§ WHAT IS BEING ASKED
Give back exactly the stretch of data below from the line holding "The ICAS Scottish Election Pulse survey ran" through the line holding "cookies for these", both ends included, and leave the remaining lines out.

§ RECORD EXTRACTS
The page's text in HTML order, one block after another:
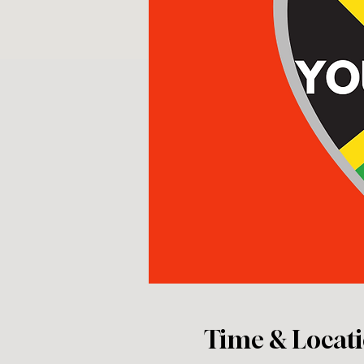
Time &
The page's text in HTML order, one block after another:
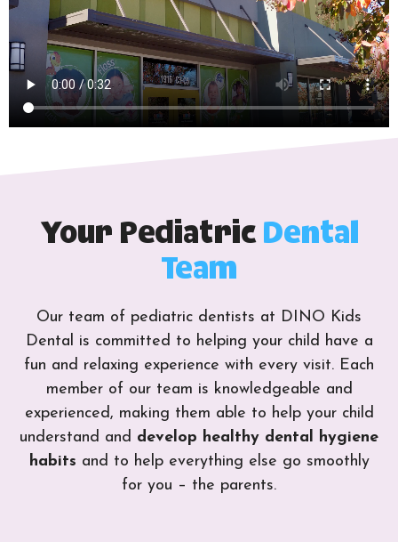
Your Pediatric Dental
Team
Our team of pediatric dentists at DINO Kids
Dental is committed to helping your child have a
fun and relaxing experience with every visit. Each
member of our team is knowledgeable and
experienced, making them able to help your child
understand and develop healthy dental hygiene
habits and to help everything else go smoothly
for you – the parents.
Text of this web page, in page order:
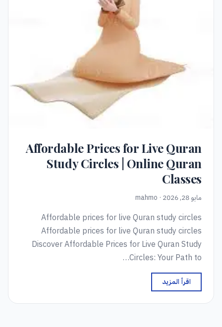
Affordable Prices for Live Quran
Study Circles | Online Quran
Classes
مايو 28, 2026 · mahmo
Affordable prices for live Quran study circles
Affordable prices for live Quran study circles
Discover Affordable Prices for Live Quran Study
Circles: Your Path to…
اقرأ المزيد
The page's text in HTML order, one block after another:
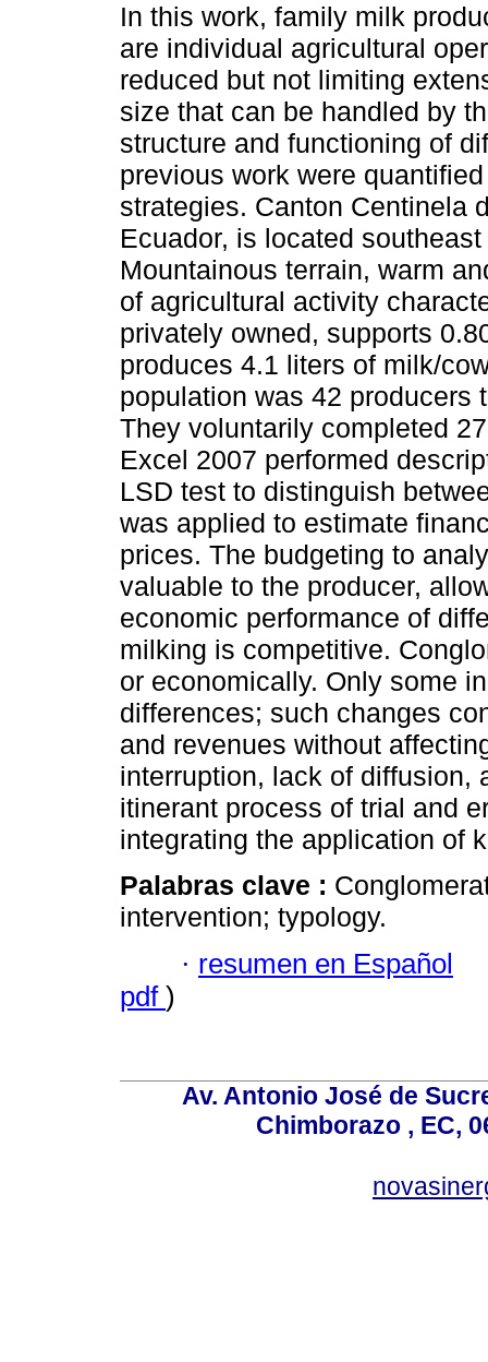
In this work, family milk
are individual agricultural
reduced but not limiting
size that can be handled by
structure and functioning of
previous work were
strategies. Canton Centinela
Ecuador, is located
Mountainous terrain, warm
of agricultural activity
privately owned, supports
produces 4.1 liters of milk/
population was 42 producers
They voluntarily completed
Excel 2007 performed
LSD test to distinguish
was applied to estimate
prices. The budgeting to
valuable to the producer,
economic performance of
milking is competitive.
or economically. Only some
differences; such changes
and revenues without
interruption, lack of diffusion,
itinerant process of trial and
integrating the application of
Palabras clave :
intervention; typology.
· resumen en Español
pdf )
Av. Antonio José de
Chimborazo , EC,
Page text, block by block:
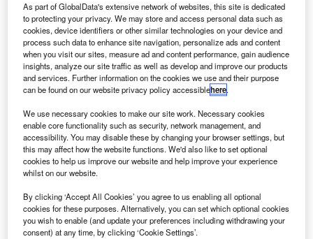
The ICAS Scottish Election Pulse survey was conducted from 12 to 20 May
2026, with 419 members responding. Credit:
Andrey_Popov/Shutterstock.com.
ncome Tax and National Insurance (NI) have been
identified by members of the Institute of Chartered
Accountants of Scotland (ICAS) as the taxes most
urgently in need of reform, according to the body’s first
member poll since the Scottish election.
The ICAS Scottish Election Pulse survey ran from 12 to 20
May 2026 and received 419 responses.
As part of GlobalData's extensive network of websites, this site is dedicated
to protecting your privacy. We may store and access personal data such as
cookies, device identifiers or other similar technologies on your device and
process such data to enhance site navigation, personalize ads and content
when you visit our sites, measure ad and content performance, gain audience
insights, analyze our site traffic as well as develop and improve our products
and services. Further information on the cookies we use and their purpose
can be found on our website privacy policy accessiblehere.
We use necessary cookies to make our site work. Necessary cookies
enable core functionality such as security, network management, and
accessibility. You may disable these by changing your browser settings, but
this may affect how the website functions. We'd also like to set optional
cookies to help us improve our website and help improve your experience
whilst on our website.
By clicking ‘Accept All Cookies’ you agree to us enabling all optional
cookies for these purposes. Alternatively, you can set which optional cookies
you wish to enable (and update your preferences including withdrawing your
consent) at any time, by clicking ‘Cookie Settings’.
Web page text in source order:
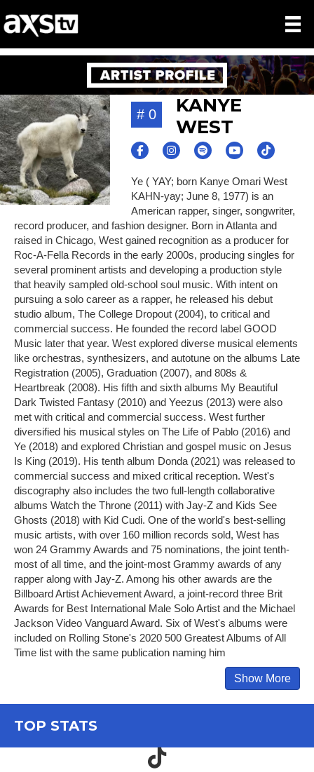
# 0
KANYE
WEST
Ye ( YAY; born Kanye Omari West
KAHN-yay; June 8, 1977) is an
American rapper, singer, songwriter,
record producer, and fashion designer. Born in Atlanta and
raised in Chicago, West gained recognition as a producer for
Roc-A-Fella Records in the early 2000s, producing singles for
several prominent artists and developing a production style
that heavily sampled old-school soul music. With intent on
pursuing a solo career as a rapper, he released his debut
studio album, The College Dropout (2004), to critical and
commercial success. He founded the record label GOOD
Music later that year. West explored diverse musical elements
like orchestras, synthesizers, and autotune on the albums Late
Registration (2005), Graduation (2007), and 808s &
Heartbreak (2008). His fifth and sixth albums My Beautiful
Dark Twisted Fantasy (2010) and Yeezus (2013) were also
met with critical and commercial success. West further
diversified his musical styles on The Life of Pablo (2016) and
Ye (2018) and explored Christian and gospel music on Jesus
Is King (2019). His tenth album Donda (2021) was released to
commercial success and mixed critical reception. West's
discography also includes the two full-length collaborative
albums Watch the Throne (2011) with Jay-Z and Kids See
Ghosts (2018) with Kid Cudi. One of the world's best-selling
music artists, with over 160 million records sold, West has
won 24 Grammy Awards and 75 nominations, the joint tenth-
most of all time, and the joint-most Grammy awards of any
rapper along with Jay-Z. Among his other awards are the
Billboard Artist Achievement Award, a joint-record three Brit
Awards for Best International Male Solo Artist and the Michael
Jackson Video Vanguard Award. Six of West's albums were
included on Rolling Stone's 2020 500 Greatest Albums of All
Time list with the same publication naming him
Show More
TOP STATS
TikTok icon
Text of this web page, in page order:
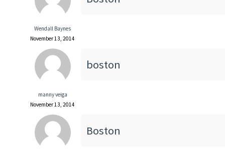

§ RESPONSE
The ICAS Scottish Election Pulse survey ran from 12 to 20
May 2026 and received 419 responses.
As part of GlobalData's extensive network of websites, this site is dedicated
to protecting your privacy. We may store and access personal data such as
cookies, device identifiers or other similar technologies on your device and
process such data to enhance site navigation, personalize ads and content
when you visit our sites, measure ad and content performance, gain audience
insights, analyze our site traffic as well as develop and improve our products
and services. Further information on the cookies we use and their purpose
can be found on our website privacy policy accessiblehere.
We use necessary cookies to make our site work. Necessary cookies
enable core functionality such as security, network management, and
accessibility. You may disable these by changing your browser settings, but
this may affect how the website functions. We'd also like to set optional
cookies to help us improve our website and help improve your experience
whilst on our website.
By clicking ‘Accept All Cookies’ you agree to us enabling all optional
cookies for these purposes. Alternatively, you can set which optional cookies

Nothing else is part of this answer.